**Exercise:**
Return the listing below exactly, with the pictures dropped.

**Entries shown:**
•••

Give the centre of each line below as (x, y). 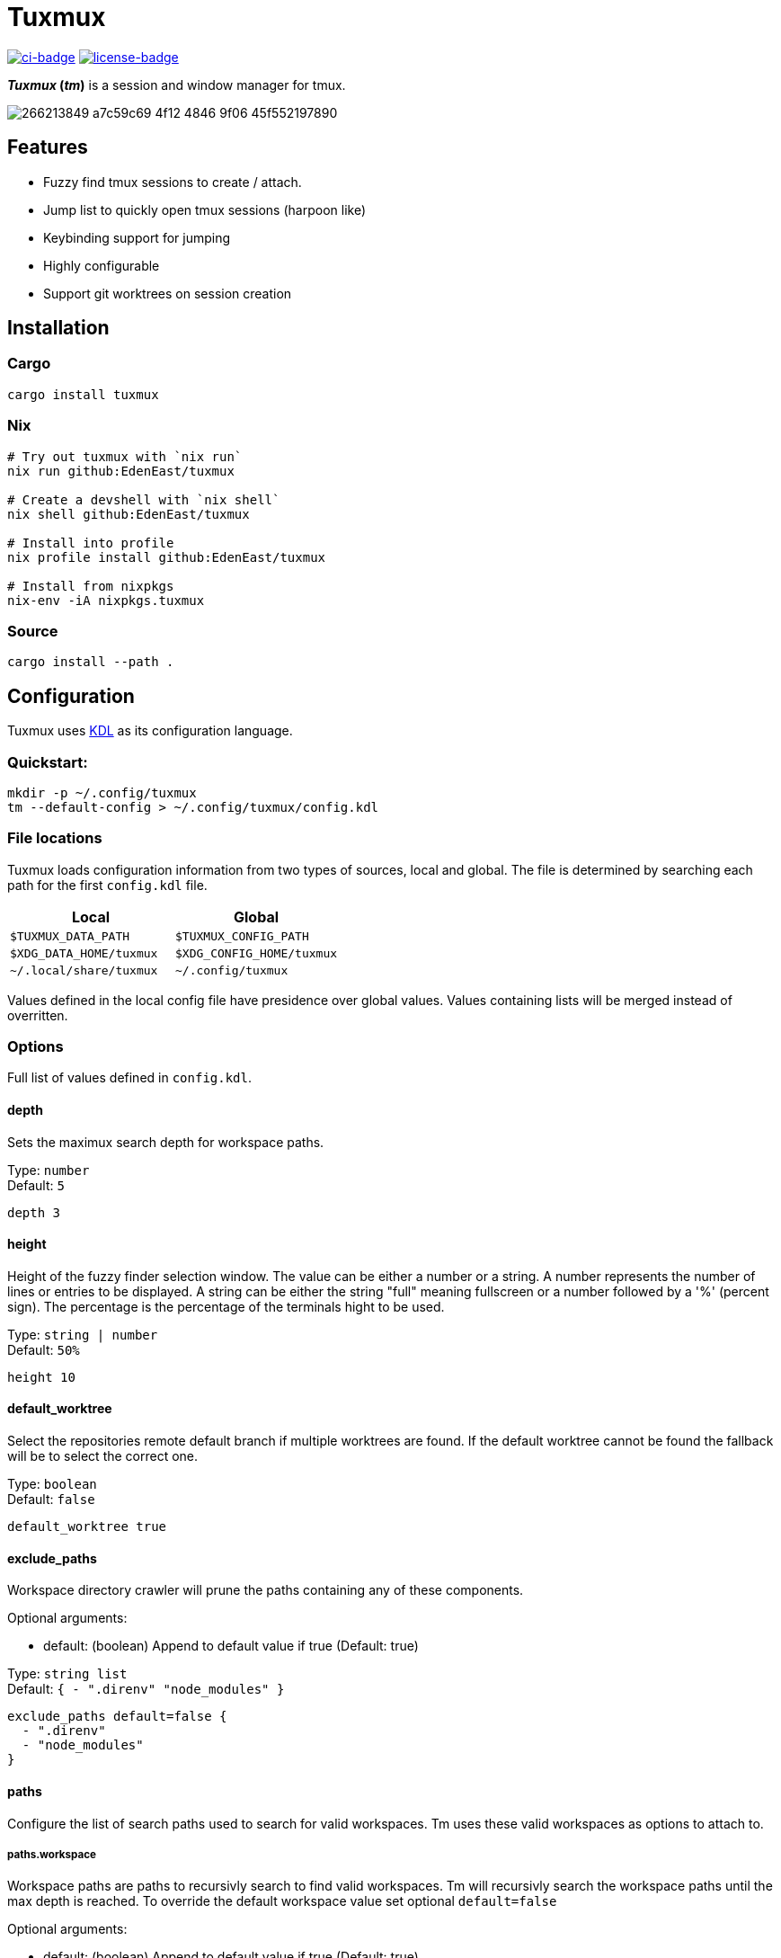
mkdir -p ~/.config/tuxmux (102, 792)
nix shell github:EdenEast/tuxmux (129, 514)
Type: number (49, 1170)
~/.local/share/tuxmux (84, 970)
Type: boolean (52, 1484)
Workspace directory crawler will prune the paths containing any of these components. (266, 1590)
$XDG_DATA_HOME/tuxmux (84, 953)
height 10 (41, 1377)
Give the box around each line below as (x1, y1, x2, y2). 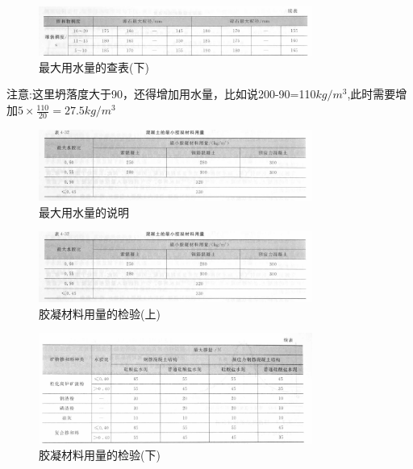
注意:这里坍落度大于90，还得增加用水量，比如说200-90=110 (6, 85, 316, 102)
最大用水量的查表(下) (39, 58, 149, 75)
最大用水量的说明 (39, 203, 129, 220)
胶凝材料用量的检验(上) (39, 305, 161, 322)
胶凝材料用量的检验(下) (39, 446, 161, 463)
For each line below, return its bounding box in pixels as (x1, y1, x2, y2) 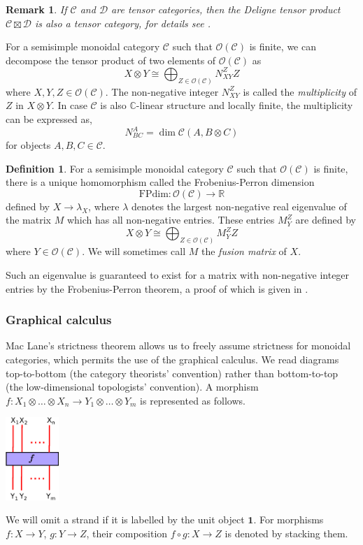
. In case (51, 98, 87, 112)
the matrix (6, 212, 51, 227)
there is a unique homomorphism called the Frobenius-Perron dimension (6, 175, 315, 189)
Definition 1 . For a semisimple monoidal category (6, 161, 224, 175)
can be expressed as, (6, 111, 92, 126)
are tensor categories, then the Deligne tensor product (111, 2, 341, 16)
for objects (6, 138, 51, 152)
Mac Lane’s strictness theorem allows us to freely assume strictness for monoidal (6, 338, 351, 353)
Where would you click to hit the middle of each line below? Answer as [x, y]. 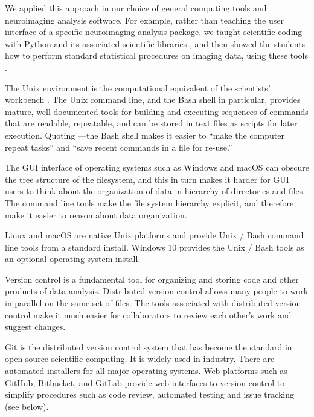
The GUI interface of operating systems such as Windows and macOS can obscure [157, 167]
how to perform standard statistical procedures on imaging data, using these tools [157, 55]
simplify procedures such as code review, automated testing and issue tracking [150, 394]
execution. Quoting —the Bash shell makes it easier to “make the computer [145, 135]
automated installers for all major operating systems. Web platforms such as [146, 371]
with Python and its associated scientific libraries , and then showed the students [155, 43]
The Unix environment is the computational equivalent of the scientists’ [138, 87]
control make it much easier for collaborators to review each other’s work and [148, 314]

•••

**Response box:**
Give the centre of each line below as (x, y). 
mkdir -p ~/.config/tuxmux (102, 792)
nix shell github:EdenEast/tuxmux (129, 514)
Type: number (49, 1170)
~/.local/share/tuxmux (84, 970)
Type: boolean (52, 1484)
Workspace directory crawler will prune the paths containing any of these components. (266, 1590)
$XDG_DATA_HOME/tuxmux (84, 953)
height 10 (41, 1377)
Give the box around each line below as (x1, y1, x2, y2). 
注意:这里坍落度大于90，还得增加用水量，比如说200-90=110 (6, 85, 316, 102)
最大用水量的查表(下) (39, 58, 149, 75)
最大用水量的说明 (39, 203, 129, 220)
胶凝材料用量的检验(上) (39, 305, 161, 322)
胶凝材料用量的检验(下) (39, 446, 161, 463)
For each line below, return its bounding box in pixels as (x1, y1, x2, y2) 
. In case (51, 98, 87, 112)
the matrix (6, 212, 51, 227)
there is a unique homomorphism called the Frobenius-Perron dimension (6, 175, 315, 189)
Definition 1 . For a semisimple monoidal category (6, 161, 224, 175)
can be expressed as, (6, 111, 92, 126)
are tensor categories, then the Deligne tensor product (111, 2, 341, 16)
for objects (6, 138, 51, 152)
Mac Lane’s strictness theorem allows us to freely assume strictness for monoidal (6, 338, 351, 353)
Where would you click to hit the middle of each line below? Answer as [x, y]. 
The GUI interface of operating systems such as Windows and macOS can obscure [157, 167]
how to perform standard statistical procedures on imaging data, using these tools [157, 55]
simplify procedures such as code review, automated testing and issue tracking [150, 394]
execution. Quoting —the Bash shell makes it easier to “make the computer [145, 135]
automated installers for all major operating systems. Web platforms such as [146, 371]
with Python and its associated scientific libraries , and then showed the students [155, 43]
The Unix environment is the computational equivalent of the scientists’ [138, 87]
control make it much easier for collaborators to review each other’s work and [148, 314]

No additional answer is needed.